The SEIS identifies one alternative – “Alternative E” – as its preferred alternative, meaning the one it would be recommending for adoption if the project moves forward. Alternative E would allow fewer drill sites, temporarily deferring development of one of them and reducing the physical size of the project’s footprint on the land. But although some early reports characterized this alternative as “scaled back” and “limited” there is nothing much limited about it on the climate change front. Where ConocoPhillips’ proposal would generate about 284 million metric tons of carbon dioxide equivalent emissions, Alternative E would generate about 278 million metric tons – a whopping 2 percent reduction.
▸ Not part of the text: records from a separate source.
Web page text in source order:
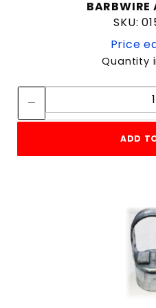
SKU:
Price
Quantity
ADD
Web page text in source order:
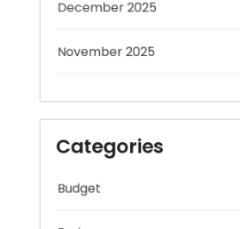
November 2025
Categories
Budget
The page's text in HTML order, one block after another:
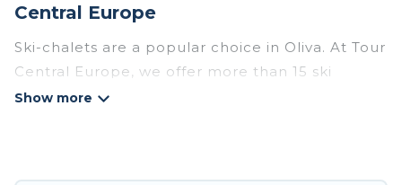
Central Europe
Ski-chalets are a popular choice in Oliva. At Tour
Central Europe, we offer more than 15 ski
chalets near Oliva to suit your budget and
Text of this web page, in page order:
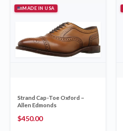
MADE IN USA
Strand Cap-Toe Oxford –
Allen Edmonds
$450.00
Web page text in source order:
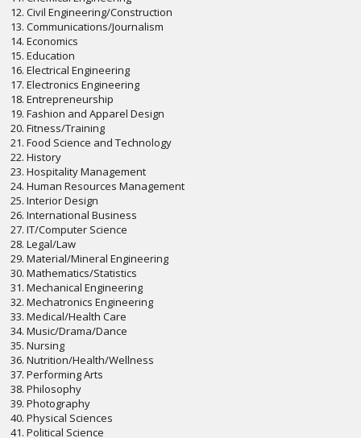
12. Civil Engineering/Construction
13. Communications/Journalism
14. Economics
15. Education
16. Electrical Engineering
17. Electronics Engineering
18. Entrepreneurship
19. Fashion and Apparel Design
20. Fitness/Training
21. Food Science and Technology
22. History
23. Hospitality Management
24. Human Resources Management
25. Interior Design
26. International Business
27. IT/Computer Science
28. Legal/Law
29. Material/Mineral Engineering
30. Mathematics/Statistics
31. Mechanical Engineering
32. Mechatronics Engineering
33. Medical/Health Care
34. Music/Drama/Dance
35. Nursing
36. Nutrition/Health/Wellness
37. Performing Arts
38. Philosophy
39. Photography
40. Physical Sciences
41. Political Science
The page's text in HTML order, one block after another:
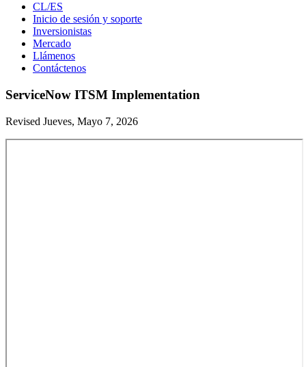
CL/ES
Inicio de sesión y soporte
Inversionistas
Mercado
Llámenos
Contáctenos
ServiceNow ITSM Implementation
Revised Jueves, Mayo 7, 2026
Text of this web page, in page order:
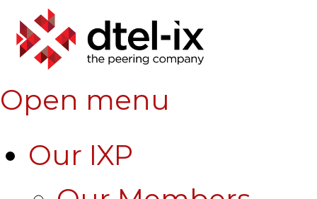
Open menu
Our IXP
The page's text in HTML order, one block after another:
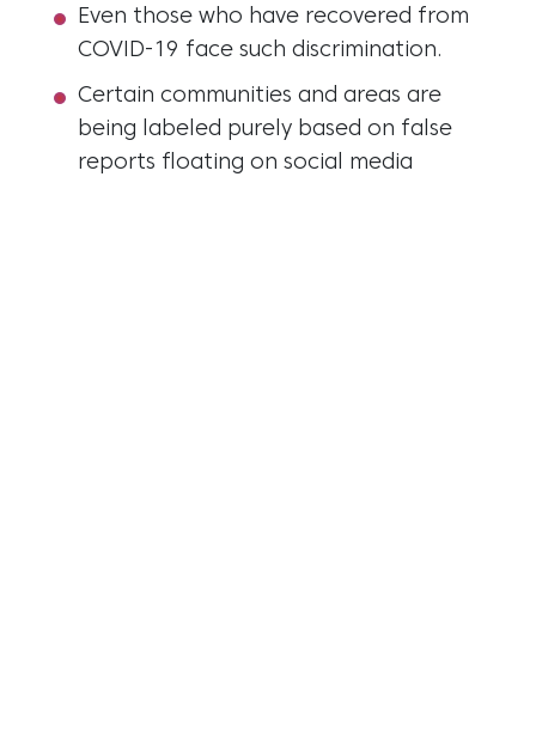
Even those who have recovered from
COVID-19 face such discrimination.
Certain communities and areas are
being labeled purely based on false
reports floating on social media
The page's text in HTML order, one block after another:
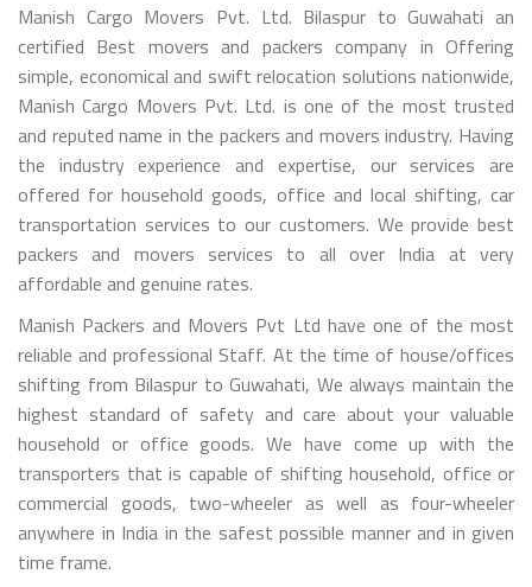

It’s a fix whose effectiveness compares unfavorably to Titanic deck chair rearrangement.
But Alternative E is not a final decision, it is only a recommendation. The final decision can’t be made until at least 30 days after the SEIS was published last week, meaning there is still time for the White House and Department of the Interior to recognize that the Willow Project is a truly awful idea and put the kibosh on it. And there are glimmers of hope for this possibility in the administration’s own statements about the project, which are unusually ambivalent about it. The Department of Interior said in an official statement that it “has substantial concerns about the Willow project and the preferred alternative as presented in the final SEIS, including direct and indirect greenhouse gas emissions and impacts to wildlife and Alaska Native subsistence.” The statement specifically noted that the identification of a preferred alternative is “not a decision about whether to approve the Willow Project.” White House press secretary Karine Jean-Pierre drove the point home at a press conference last week, stating, “Let me just be clear: No decision has been made on this.”
Rejecting a project in its entirety for which an EIS has been prepared would not exactly be business as usual. But if there was ever a time when we need to reverse course on business as usual, it’s now.